Likely audreyinc image substrates worth processing (pending Dan/Audrey-confirmed inventory):
| Substrate | What L1 extracts | What L2 normalizes | Downstream queries |
|---|---|---|---|
| Vendor / supplier invoices | vendor, date, line items, totals | canonical supplier names, fabric/material/component categories, unit costs | “Cost per yard of cotton across mills · year over year” |
| Trade-show / wholesale order forms | customer, date, SKUs, quantities | canonical customer names + customer territory + product category | “Boutiques in NY ordering X over time” |
| Production / pattern notes (handwritten) | style ID, sizing, fit notes, sample iterations | canonical style code, season, collection | “All fit revisions for style #423” |
| Customer / press contact cards (trade shows) | name, brand, role, contact | merged-into-CRM canonical contacts | “Press contacts from Cologne 2024 we haven’t followed up with” |
| Wholesale / consignment statements | retailer, period, units sold, payout | retailer normalize + product joins | “Top retailers by units · sell-through rates” |
| Returns / RMA notes (handwritten) | order#, reason, condition | canonical reason categories | “Top return reasons by style · year” |
| Photoshoot logs | shoot date, photographer, location, garments | canonical garment SKUs | “Which styles have lookbook coverage” |
| Archived paper sales records pre-Shopify | every order line | normalized SKUs | “Pre-2015 catalog reconstruction for archive” |
This connects to existing audreyinc work in memory:
parked_sketch_shopify_full_lifecycle_2026-05-23.md— Shopify side of the audreyinc surface; vision-OCR feeds the pre/parallel-Shopify paper trail into the same substratefeedback_audrey_eras_few_clicks_deep.md— archive eras snapshot project; OCR of physical archive feeds the same era-by-era narrativefeedback_email_ingest_pattern_extends_to_ebay.md— sibling extraction pattern for digital substrates; vision-OCR is the analog-document counterpart
Vehicle receipts — validation scope only
The 138-receipt run above was the proof-of-mechanism. The actual vehicle-side work (cleanup, charting on pa.gf.cx/vehicles/) only proceeds if a specific pa question lands:
- Selling a vehicle (need maintenance history packet)
- Insurance review window
- “What did the LR4 cost per mile in 2024?” or sibling question
- Kitchen-reno / claim-packet build needs the receipt substrate
Resume / build trigger
Status: PARKED post-validation 2026-05-24. Sample run proved the mechanism works at acceptable quality and cost on vehicle receipts. Wait condition before unparking:
- audreyinc data substrates inventoried — Dan/Audrey identify which boxes of paper/scanned material are worth processing first
- A specific audreyinc question that needs the substrate (“trade-show contacts from 2024 we never followed up with”, “wholesale sell-through by retailer”, “vendor cost per fabric category”)

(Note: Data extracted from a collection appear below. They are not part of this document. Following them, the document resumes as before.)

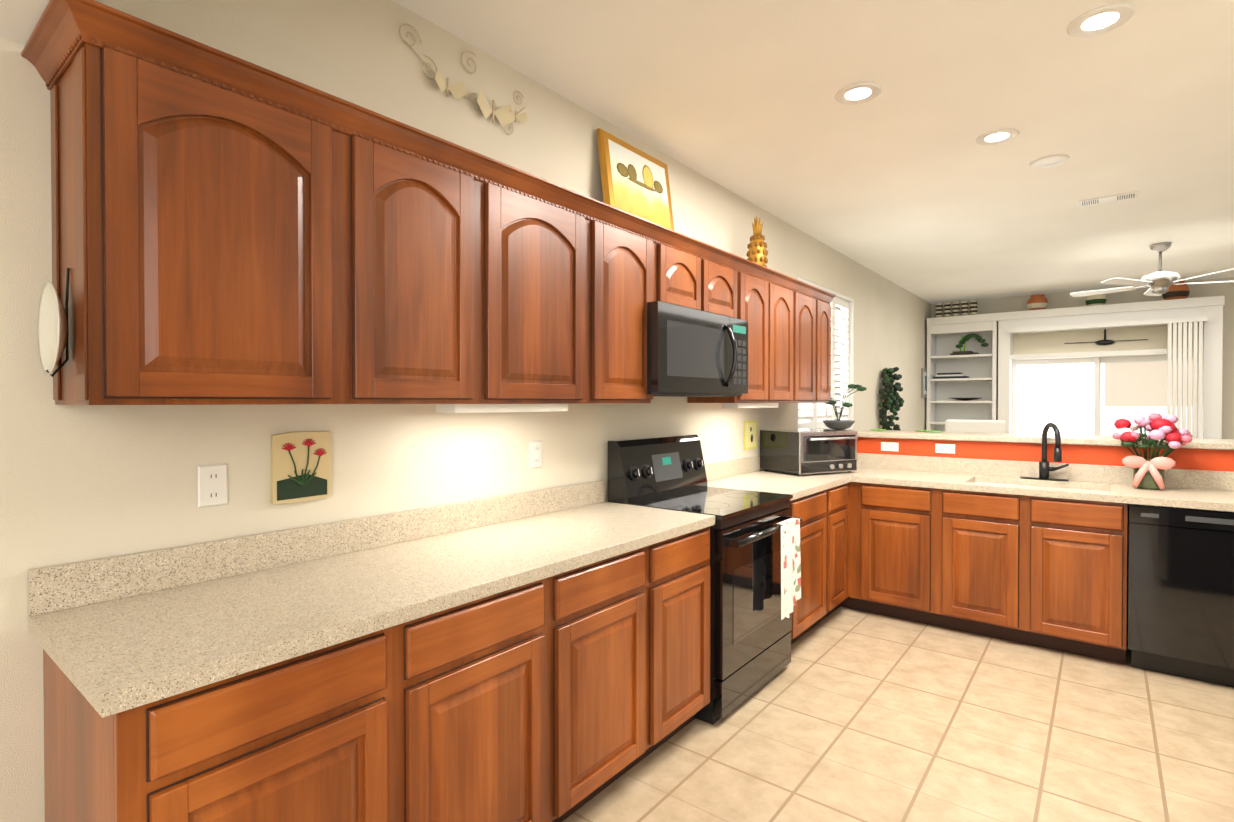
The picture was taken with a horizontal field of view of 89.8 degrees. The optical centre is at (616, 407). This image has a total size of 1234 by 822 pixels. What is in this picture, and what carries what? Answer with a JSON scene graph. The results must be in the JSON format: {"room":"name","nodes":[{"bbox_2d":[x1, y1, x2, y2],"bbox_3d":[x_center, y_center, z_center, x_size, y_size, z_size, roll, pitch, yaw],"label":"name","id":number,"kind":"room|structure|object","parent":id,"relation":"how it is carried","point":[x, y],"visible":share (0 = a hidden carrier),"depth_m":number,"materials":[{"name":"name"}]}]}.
{"room":"kitchen","nodes":[
{"label":"kitchen","id":0,"kind":"room"},
{"bbox_2d":[0,0,48,44],"bbox_3d":[-1.710,-1.102,-0.320,1.600,0.575,3.245,0,1,38],"label":"ceiling","id":1,"kind":"structure","parent":0,"point":[19,19],"depth_m":1.32,"materials":[{"name":"paint"}]},
{"bbox_2d":[0,0,930,821],"bbox_3d":[0.556,-0.033,3.956,0.120,2.800,12.750,0,1,38],"label":"wall","id":2,"kind":"structure","parent":0,"point":[84,482],"depth_m":1.97,"materials":[{"name":"paint"}]},
{"bbox_2d":[38,16,352,404],"bbox_3d":[-1.035,-0.389,1.563,0.332,0.760,0.540,0,1,38],"label":"upper cabinet","id":3,"kind":"object","parent":2,"relation":"attached to","point":[231,230],"depth_m":1.41,"materials":[{"name":"brown wood"}]},
{"bbox_2d":[38,268,69,376],"bbox_3d":[-1.215,-0.186,1.344,0.200,0.240,0.042,0,1,38],"label":"plate","id":4,"kind":"object","parent":3,"relation":"attached to","point":[53,336],"visible":0.98,"depth_m":1.36,"materials":[{"name":"white ceramic"}]},
{"bbox_2d":[197,464,227,507],"bbox_3d":[-1.123,0.215,1.721,0.008,0.115,0.073,0,1,38],"label":"outlet","id":5,"kind":"object","parent":2,"relation":"attached to","point":[212,485],"visible":1,"depth_m":1.72,"materials":[{"name":"white plastic"}]},
{"bbox_2d":[270,431,330,503],"bbox_3d":[-0.968,0.180,1.905,0.024,0.215,0.178,0,1,38],"label":"plaque","id":6,"kind":"object","parent":2,"relation":"attached to","point":[300,466],"visible":1,"depth_m":1.89,"materials":[{"name":"beige stone"}]},
{"bbox_2d":[353,120,488,403],"bbox_3d":[-0.722,-0.393,1.960,0.332,0.760,0.469,0,1,38],"label":"upper cabinet","id":7,"kind":"object","parent":2,"relation":"attached to","point":[421,213],"depth_m":1.85,"materials":[{"name":"brown wood"}]},
{"bbox_2d":[399,23,527,134],"bbox_3d":[-0.565,-1.258,2.391,0.029,0.258,0.600,0,1,38],"label":"wall decor","id":8,"kind":"object","parent":2,"relation":"attached to","point":[505,115],"visible":1,"depth_m":2.42,"materials":[{"name":"beige metal"}]},
{"bbox_2d":[530,441,541,467],"bbox_3d":[-0.352,0.203,2.700,0.008,0.115,0.070,0,1,38],"label":"electrical outlet","id":9,"kind":"object","parent":2,"relation":"attached to","point":[535,454],"visible":1,"depth_m":2.69,"materials":[{"name":"white plastic"}]},
{"bbox_2d":[489,168,596,403],"bbox_3d":[-0.407,-0.397,2.359,0.332,0.760,0.549,0,1,38],"label":"upper cabinet","id":10,"kind":"object","parent":2,"relation":"attached to","point":[543,245],"depth_m":2.26,"materials":[{"name":"brown wood"}]},
{"bbox_2d":[436,404,567,412],"bbox_3d":[-0.400,0.000,2.259,0.100,0.029,0.540,0,1,38],"label":"under-cabinet light","id":11,"kind":"object","parent":10,"relation":"attached to","point":[463,408],"visible":1,"depth_m":2.16,"materials":[{"name":"white plastic"}]},
{"bbox_2d":[597,212,660,402],"bbox_3d":[-0.098,-0.401,2.752,0.332,0.760,0.451,0,1,38],"label":"upper cabinet","id":12,"kind":"object","parent":2,"relation":"attached to","point":[628,255],"depth_m":2.65,"materials":[{"name":"brown wood"}]},
{"bbox_2d":[596,128,673,229],"bbox_3d":[0.118,-1.072,3.189,0.101,0.556,0.580,0,1,38],"label":"framed painting","id":13,"kind":"object","parent":12,"relation":"on","point":[634,180],"visible":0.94,"depth_m":3.13,"materials":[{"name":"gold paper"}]},
{"bbox_2d":[661,236,740,319],"bbox_3d":[0.295,-0.634,3.248,0.332,0.304,0.817,0,1,38],"label":"upper cabinet","id":14,"kind":"object","parent":2,"relation":"attached to","point":[693,278],"depth_m":3.14,"materials":[{"name":"brown wood"}]},
{"bbox_2d":[647,301,747,396],"bbox_3d":[0.324,-0.269,3.182,0.462,0.416,0.881,0,1,38],"label":"microwave","id":15,"kind":"object","parent":14,"relation":"attached to","point":[694,353],"visible":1,"depth_m":2.98,"materials":[{"name":"black metal"}]},
{"bbox_2d":[720,427,725,445],"bbox_3d":[0.691,0.186,4.022,0.009,0.118,0.073,0,1,38],"label":"light switch","id":16,"kind":"object","parent":2,"relation":"attached to","point":[722,436],"visible":1,"depth_m":4.01,"materials":[{"name":"white plastic"}]},
{"bbox_2d":[687,264,776,402],"bbox_3d":[0.697,-0.411,3.760,0.332,0.760,0.482,0,1,38],"label":"upper cabinet","id":17,"kind":"object","parent":2,"relation":"attached to","point":[758,290],"depth_m":3.69,"materials":[{"name":"brown wood"}]},
{"bbox_2d":[722,403,777,407],"bbox_3d":[0.832,-0.016,3.822,0.100,0.029,0.560,0,1,38],"label":"under-cabinet light","id":18,"kind":"object","parent":17,"relation":"attached to","point":[748,405],"visible":1,"depth_m":3.69,"materials":[{"name":"white plastic"}]},
{"bbox_2d":[744,420,756,449],"bbox_3d":[0.937,0.189,4.333,0.010,0.200,0.190,0,1,38],"label":"art","id":19,"kind":"object","parent":2,"relation":"attached to","point":[750,434],"visible":1,"depth_m":4.33,"materials":[{"name":"yellow"}]},
{"bbox_2d":[777,280,800,402],"bbox_3d":[0.927,-0.414,4.053,0.332,0.760,0.534,0,1,38],"label":"upper cabinet","id":20,"kind":"object","parent":2,"relation":"attached to","point":[788,295],"depth_m":4.04,"materials":[{"name":"brown wood"}]},
{"bbox_2d":[746,216,767,266],"bbox_3d":[0.914,-1.020,4.027,0.136,0.450,0.138,0,1,38],"label":"decor","id":21,"kind":"object","parent":20,"relation":"on","point":[757,252],"visible":0.58,"depth_m":3.99,"materials":[{"name":"gold metal"}]},
{"bbox_2d":[801,288,824,402],"bbox_3d":[1.170,-0.417,4.361,0.332,0.760,0.548,0,1,38],"label":"upper cabinet","id":22,"kind":"object","parent":2,"relation":"attached to","point":[812,303],"depth_m":4.37,"materials":[{"name":"brown wood"}]},
{"bbox_2d":[797,277,853,428],"bbox_3d":[1.856,-0.424,5.602,0.116,1.288,1.428,0,1,38],"label":"window","id":23,"kind":"structure","parent":2,"relation":"in","point":[842,321],"depth_m":5.92,"materials":[{"name":"white paint"}]},
{"bbox_2d":[825,296,831,402],"bbox_3d":[1.369,-0.420,4.614,0.332,0.760,0.384,0,1,38],"label":"upper cabinet","id":24,"kind":"object","parent":2,"relation":"attached to","point":[827,302],"depth_m":4.61,"materials":[{"name":"brown wood"}]},
{"bbox_2d":[878,367,903,430],"bbox_3d":[3.020,-0.088,6.820,0.192,0.732,0.535,0,1,38],"label":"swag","id":25,"kind":"object","parent":2,"relation":"attached to","point":[891,397],"visible":0.96,"depth_m":6.76,"materials":[{"name":"green plant"}]},
{"bbox_2d":[921,368,926,397],"bbox_3d":[4.231,-0.338,8.499,0.022,0.400,0.360,0,1,38],"label":"picture frame","id":26,"kind":"object","parent":2,"relation":"attached to","point":[923,382],"visible":0.64,"depth_m":8.39,"materials":[{"name":"grey"}]},
{"bbox_2d":[392,0,1233,303],"bbox_3d":[3.670,-1.474,3.047,6.120,0.100,15.200,0,1,38],"label":"ceiling","id":27,"kind":"structure","parent":0,"point":[904,180],"depth_m":3.00,"materials":[{"name":"paint"}]},
{"bbox_2d":[835,82,881,104],"bbox_3d":[1.087,-1.416,2.791,0.196,0.009,0.196,0,1,38],"label":"recessed light","id":28,"kind":"object","parent":27,"relation":"in","point":[857,93],"visible":1,"depth_m":2.79,"materials":[{"name":"white plastic"}]},
{"bbox_2d":[976,128,1018,144],"bbox_3d":[1.995,-1.421,3.248,0.196,0.009,0.196,0,1,38],"label":"recessed light","id":29,"kind":"object","parent":27,"relation":"in","point":[998,136],"visible":1,"depth_m":3.24,"materials":[{"name":"white plastic"}]},
{"bbox_2d":[1029,154,1069,167],"bbox_3d":[2.497,-1.424,3.578,0.196,0.009,0.196,0,1,38],"label":"recessed light","id":30,"kind":"object","parent":27,"relation":"in","point":[1050,161],"visible":1,"depth_m":3.57,"materials":[{"name":"white plastic"}]},
{"bbox_2d":[1067,4,1134,36],"bbox_3d":[1.763,-1.411,2.259,0.196,0.009,0.196,0,1,38],"label":"recessed light","id":31,"kind":"object","parent":27,"relation":"in","point":[1100,20],"visible":0.98,"depth_m":2.25,"materials":[{"name":"white plastic"}]},
{"bbox_2d":[1078,191,1138,206],"bbox_3d":[3.365,-1.431,4.243,0.320,0.009,0.140,0,1,38],"label":"ceiling vent","id":32,"kind":"object","parent":27,"relation":"in","point":[1112,198],"visible":1,"depth_m":4.23,"materials":[{"name":"white plastic"}]},
{"bbox_2d":[1070,242,1233,296],"bbox_3d":[4.825,-1.225,5.510,1.285,0.444,1.245,0,1,38],"label":"ceiling fan","id":33,"kind":"object","parent":27,"relation":"hanging from","point":[1159,282],"visible":1,"depth_m":5.42,"materials":[{"name":"silver metal"}]},
{"bbox_2d":[562,606,1233,821],"bbox_3d":[3.670,1.406,3.076,6.120,0.060,15.200,0,1,38],"label":"floor","id":34,"kind":"structure","parent":0,"point":[848,715],"depth_m":2.55,"materials":[{"name":"tile"}]},
{"bbox_2d":[43,622,406,821],"bbox_3d":[-0.933,0.955,1.467,0.626,0.874,0.532,0,1,38],"label":"base cabinet","id":35,"kind":"object","parent":34,"relation":"on","point":[320,735],"depth_m":1.27,"materials":[{"name":"brown wood"}]},
{"bbox_2d":[28,480,723,717],"bbox_3d":[-0.466,0.439,2.050,0.631,0.144,2.082,0,1,38],"label":"countertop","id":36,"kind":"structure","parent":35,"relation":"on","point":[116,635],"depth_m":1.62,"materials":[{"name":"white stone"}]},
{"bbox_2d":[407,574,558,821],"bbox_3d":[-0.607,0.951,1.882,0.626,0.874,0.523,0,1,38],"label":"base cabinet","id":37,"kind":"object","parent":34,"relation":"on","point":[483,673],"depth_m":1.70,"materials":[{"name":"brown wood"}]},
{"bbox_2d":[559,544,654,821],"bbox_3d":[-0.284,0.947,2.291,0.626,0.874,0.518,0,1,38],"label":"base cabinet","id":38,"kind":"object","parent":34,"relation":"on","point":[559,696],"depth_m":2.10,"materials":[{"name":"brown wood"}]},
{"bbox_2d":[655,526,709,748],"bbox_3d":[0.026,0.943,2.684,0.626,0.874,0.485,0,1,38],"label":"base cabinet","id":39,"kind":"object","parent":34,"relation":"on","point":[682,563],"depth_m":2.48,"materials":[{"name":"brown wood"}]},
{"bbox_2d":[608,434,801,724],"bbox_3d":[0.472,0.768,3.130,0.721,1.215,0.759,0,1,38],"label":"range","id":40,"kind":"object","parent":34,"relation":"on","point":[755,575],"visible":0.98,"depth_m":2.99,"materials":[{"name":"black metal"}]},
{"bbox_2d":[790,482,854,643],"bbox_3d":[0.984,0.931,3.900,0.626,0.874,1.073,0,1,38],"label":"base cabinet","id":41,"kind":"object","parent":34,"relation":"on","point":[825,526],"depth_m":3.73,"materials":[{"name":"brown wood"}]},
{"bbox_2d":[704,456,851,500],"bbox_3d":[0.970,0.420,3.872,0.632,0.144,1.017,0,1,38],"label":"countertop","id":42,"kind":"structure","parent":41,"relation":"on","point":[743,473],"depth_m":3.91,"materials":[{"name":"white stone"}]},
{"bbox_2d":[760,429,856,475],"bbox_3d":[1.351,0.302,4.328,0.520,0.287,0.443,0,1,-27],"label":"toaster oven","id":43,"kind":"object","parent":42,"relation":"on","point":[798,452],"visible":0.96,"depth_m":4.18,"materials":[{"name":"black metal"}]},
{"bbox_2d":[851,498,954,625],"bbox_3d":[1.933,1.020,4.198,0.533,0.690,0.608,0,1,38],"label":"base cabinet","id":44,"kind":"object","parent":34,"relation":"on","point":[895,541],"depth_m":3.94,"materials":[{"name":"brown wood"}]},
{"bbox_2d":[945,419,1005,432],"bbox_3d":[3.400,0.729,5.828,0.480,1.240,0.460,0,1,38],"label":"dining chair","id":45,"kind":"object","parent":34,"relation":"on","point":[986,426],"visible":0.17,"depth_m":5.63,"materials":[{"name":"white fabric"}]},
{"bbox_2d":[939,502,1034,643],"bbox_3d":[2.321,1.023,3.892,0.455,0.690,0.608,0,1,38],"label":"base cabinet","id":46,"kind":"object","parent":34,"relation":"on","point":[983,549],"depth_m":3.64,"materials":[{"name":"brown wood"}]},
{"bbox_2d":[852,453,1233,511],"bbox_3d":[2.302,0.508,3.880,2.716,0.320,0.643,0,1,38],"label":"countertop","id":47,"kind":"structure","parent":46,"relation":"on","point":[1184,488],"depth_m":3.77,"materials":[{"name":"white stone"}]},
{"bbox_2d":[1020,423,1068,481],"bbox_3d":[2.652,0.271,3.846,0.253,0.363,0.203,0,1,38],"label":"faucet","id":48,"kind":"object","parent":47,"relation":"on","point":[1044,468],"visible":0.98,"depth_m":3.87,"materials":[{"name":"black metal"}]},
{"bbox_2d":[1112,413,1192,489],"bbox_3d":[3.017,0.241,3.495,0.348,0.428,0.311,0,1,38],"label":"flower vase","id":49,"kind":"object","parent":47,"relation":"on","point":[1149,473],"visible":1,"depth_m":3.45,"materials":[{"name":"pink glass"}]},
{"bbox_2d":[926,296,1224,438],"bbox_3d":[5.518,0.054,7.741,2.930,2.550,0.421,0,1,38],"label":"shelf unit","id":50,"kind":"object","parent":34,"relation":"on","point":[973,361],"visible":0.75,"depth_m":7.92,"materials":[{"name":"white paint"}]},
{"bbox_2d":[935,302,950,317],"bbox_3d":[4.502,-1.337,8.542,0.195,0.216,0.090,0,1,38],"label":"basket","id":51,"kind":"object","parent":50,"relation":"on","point":[938,306],"depth_m":8.53,"materials":[{"name":"brown wicker"}]},
{"bbox_2d":[952,300,976,315],"bbox_3d":[4.708,-1.336,8.380,0.300,0.216,0.090,0,1,38],"label":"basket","id":52,"kind":"object","parent":50,"relation":"on","point":[973,303],"depth_m":8.35,"materials":[{"name":"brown wicker"}]},
{"bbox_2d":[1027,294,1047,309],"bbox_3d":[5.348,-1.327,7.876,0.226,0.209,0.226,0,1,26],"label":"pot","id":53,"kind":"object","parent":50,"relation":"on","point":[1040,301],"depth_m":7.80,"materials":[{"name":"brown"}]},
{"bbox_2d":[1085,294,1106,305],"bbox_3d":[5.812,-1.313,7.511,0.204,0.189,0.204,0,1,26],"label":"pot","id":54,"kind":"object","parent":50,"relation":"on","point":[1100,299],"depth_m":7.44,"materials":[{"name":"brown"}]},
{"bbox_2d":[1009,316,1207,438],"bbox_3d":[5.684,0.149,7.282,1.820,2.290,0.080,0,1,38],"label":"vertical blinds","id":55,"kind":"object","parent":50,"relation":"attached to","point":[1191,398],"visible":0.6,"depth_m":6.82,"materials":[{"name":"white plastic"}]},
{"bbox_2d":[1162,281,1189,299],"bbox_3d":[6.377,-1.324,7.065,0.237,0.220,0.237,0,1,26],"label":"pot","id":56,"kind":"object","parent":50,"relation":"on","point":[1180,291],"depth_m":6.98,"materials":[{"name":"brown"}]},
{"bbox_2d":[1027,510,1126,663],"bbox_3d":[2.676,1.026,3.612,0.450,0.690,0.608,0,1,38],"label":"base cabinet","id":57,"kind":"object","parent":34,"relation":"on","point":[1077,563],"depth_m":3.37,"materials":[{"name":"brown wood"}]},
{"bbox_2d":[1127,504,1233,686],"bbox_3d":[3.085,0.939,3.280,0.590,0.870,0.606,0,1,38],"label":"dishwasher","id":58,"kind":"object","parent":34,"relation":"on","point":[1180,592],"visible":0.92,"depth_m":3.11,"materials":[{"name":"black metal"}]},
{"bbox_2d":[857,437,1233,471],"bbox_3d":[2.540,0.796,4.186,2.718,1.139,0.125,0,1,38],"label":"wall","id":59,"kind":"structure","parent":0,"point":[1204,459],"depth_m":3.96,"materials":[{"name":"paint"}]},
{"bbox_2d":[881,442,898,451],"bbox_3d":[1.993,0.284,4.525,0.121,0.065,0.008,0,1,38],"label":"outlet","id":60,"kind":"object","parent":59,"relation":"attached to","point":[889,446],"visible":1,"depth_m":4.52,"materials":[{"name":"white plastic"}]},
{"bbox_2d":[935,444,954,453],"bbox_3d":[2.280,0.283,4.300,0.124,0.065,0.008,0,1,38],"label":"outlet","id":61,"kind":"object","parent":59,"relation":"attached to","point":[945,448],"visible":1,"depth_m":4.30,"materials":[{"name":"white plastic"}]},
{"bbox_2d":[813,428,1233,449],"bbox_3d":[2.645,0.204,4.273,2.768,0.039,0.460,0,1,38],"label":"bar","id":62,"kind":"object","parent":59,"relation":"on","point":[1217,444],"visible":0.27,"depth_m":4.05,"materials":[{"name":"beige stone"}]},
{"bbox_2d":[822,384,866,429],"bbox_3d":[1.799,-0.009,4.954,0.368,0.371,0.403,0,1,38],"label":"potted plant","id":63,"kind":"object","parent":62,"relation":"on","point":[837,424],"visible":0.79,"depth_m":4.91,"materials":[{"name":"green plant"}]},
{"bbox_2d":[870,429,941,431],"bbox_3d":[2.195,0.173,4.718,0.516,0.012,0.094,0,1,38],"label":"tray","id":64,"kind":"object","parent":62,"relation":"on","point":[914,430],"visible":0.96,"depth_m":4.62,"materials":[{"name":"green"}]},
{"bbox_2d":[931,277,1233,438],"bbox_3d":[6.868,-0.063,7.022,6.000,2.800,0.120,0,1,38],"label":"wall","id":65,"kind":"structure","parent":0,"point":[1054,300],"depth_m":7.09,"materials":[{"name":"paint"}]},
{"label":"outside","id":66,"kind":"structure","parent":0,"visible":0},
{"bbox_2d":[1013,324,1197,435],"bbox_3d":[5.912,0.182,7.588,1.794,2.297,0.064,0,1,38],"label":"slider","id":67,"kind":"object","parent":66,"point":[1061,396],"visible":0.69,"depth_m":7.67,"materials":[{"name":"white"}]},
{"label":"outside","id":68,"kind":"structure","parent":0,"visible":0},
{"bbox_2d":[799,406,825,422],"bbox_3d":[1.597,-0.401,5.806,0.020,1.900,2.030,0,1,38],"label":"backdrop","id":69,"kind":"structure","parent":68,"point":[802,407],"depth_m":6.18,"materials":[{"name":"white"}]}
]}

- pa-side trigger (insurance / sell / claim) as above
When unparked for audreyinc: scope and cost depend on inventory size + which substrates (vendor invoices alone is a different size than full archive). The pipeline pattern (filter → preprocess → vision L1 → optional L2 → query) is the same; the per-substrate cost scales with image count.
The aphorism
The data isn’t missing. It’s just inside the image. Vision-LLM is the can-opener. The second pass is the categorizer that turns the can’s contents into ingredients.